:: THE DATA

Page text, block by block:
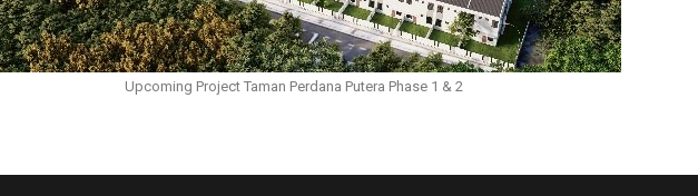
Upcoming Project Taman Perdana Putera Phase 1 & 2
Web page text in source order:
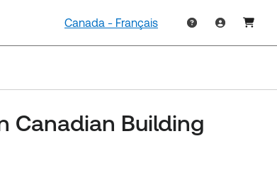
Canada - Français
Canadian Building
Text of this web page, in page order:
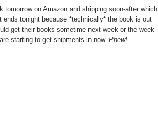
on Amazon and shipping soon-after which
tonight because *technically* the book is out
get their books sometime next week or the week
starting to get shipments in now. Phew!
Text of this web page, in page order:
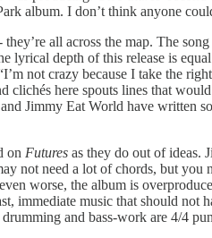
album. I don’t think anyone
all across the map. The
lyrical depth of this release is
not crazy because I take the
clichés here spouts lines that
Jimmy Eat World have written
on Futures as they do out of ideas.
not need a lot of chords, but
worse, the album is
immediate music that should
and bass-work are 4/4
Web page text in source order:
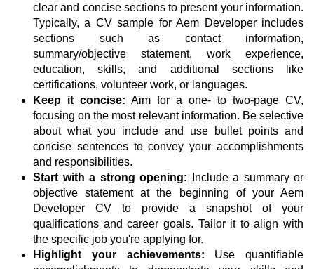
clear and concise sections to present your information.
Typically, a CV sample for Aem Developer includes
sections such as contact information,
summary/objective statement, work experience,
education, skills, and additional sections like
certifications, volunteer work, or languages.
Keep it concise: Aim for a one- to two-page CV,
focusing on the most relevant information. Be selective
about what you include and use bullet points and
concise sentences to convey your accomplishments
and responsibilities.
Start with a strong opening: Include a summary or
objective statement at the beginning of your Aem
Developer CV to provide a snapshot of your
qualifications and career goals. Tailor it to align with
the specific job you're applying for.
Highlight your achievements: Use quantifiable
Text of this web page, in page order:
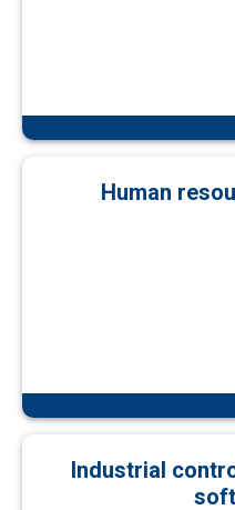
Human
Industrial
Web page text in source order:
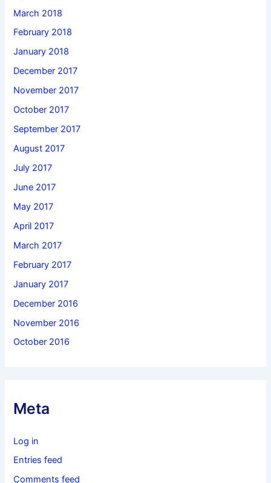
March 2018
February 2018
January 2018
December 2017
November 2017
October 2017
September 2017
August 2017
July 2017
June 2017
May 2017
April 2017
March 2017
February 2017
January 2017
December 2016
November 2016
October 2016
Meta
Log in
Entries feed
Comments feed

::::

_GOAL OF THE EXERCISE_
Without altering a word, return all of the records above and leave out their pictures.

_EXERCISE SOLUTION_
Page text, block by block:
Upcoming Project Taman Perdana Putera Phase 1 & 2
Web page text in source order:
Canada - Français
Canadian Building
Text of this web page, in page order:
on Amazon and shipping soon-after which
tonight because *technically* the book is out
get their books sometime next week or the week
starting to get shipments in now. Phew!
Text of this web page, in page order:
album. I don’t think anyone
all across the map. The
lyrical depth of this release is
not crazy because I take the
clichés here spouts lines that
Jimmy Eat World have written
on Futures as they do out of ideas.
not need a lot of chords, but
worse, the album is
immediate music that should
and bass-work are 4/4
Web page text in source order:
clear and concise sections to present your information.
Typically, a CV sample for Aem Developer includes
sections such as contact information,
summary/objective statement, work experience,
education, skills, and additional sections like
certifications, volunteer work, or languages.
Keep it concise: Aim for a one- to two-page CV,
focusing on the most relevant information. Be selective
about what you include and use bullet points and
concise sentences to convey your accomplishments
and responsibilities.
Start with a strong opening: Include a summary or
objective statement at the beginning of your Aem
Developer CV to provide a snapshot of your
qualifications and career goals. Tailor it to align with
the specific job you're applying for.
Highlight your achievements: Use quantifiable
Text of this web page, in page order:
Human
Industrial
Web page text in source order:
March 2018
February 2018
January 2018
December 2017
November 2017
October 2017
September 2017
August 2017
July 2017
June 2017
May 2017
April 2017
March 2017
February 2017
January 2017
December 2016
November 2016
October 2016
Meta
Log in
Entries feed
Comments feed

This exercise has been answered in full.